Some accidents there are which, I confess, may affect him, but they cannot overthrow him; such as bodily pains, loss of children and friends, or the ruin and desolation of his country. One must be made of stone or iron not to be sensible of these calamities; and besides, it were no virtue to bear them if one did not feel them.

There are three degrees of proficiency in the school of wisdom:

The first are those that come within the sight of it, but not up to it: they have learned what they ought to do, but they have not put their knowledge into practice; they are past the hazard of a relapse, but they are still in the clutches of disease; by which I mean an ill habit, that makes them over-eager upon things which are either not much to be desired, or not at all.
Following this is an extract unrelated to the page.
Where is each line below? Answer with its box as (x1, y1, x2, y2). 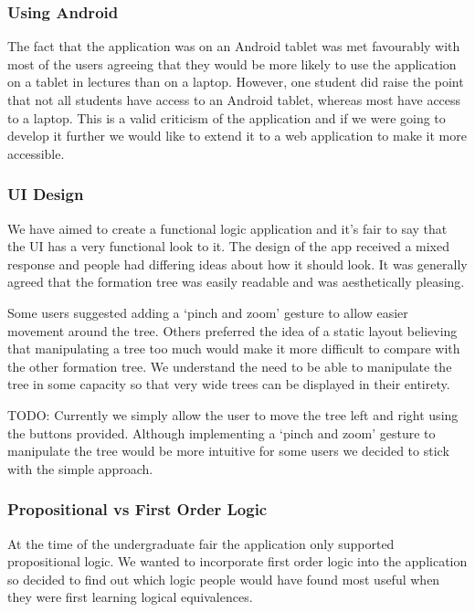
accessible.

A second sort are those that have conquered their appetite for a season, but are yet in fear of falling back. A third sort are those that are clear of many vices, but not of all. They are not covetous, but perhaps they are passionate; firm enough in some cases, but weak in others; perhaps despise death, and yet shrink at pain. There are diversities in wise men, but no inequalities; — one is more affable, another more ready, a third, a better speaker; but the felicity of them all is equal.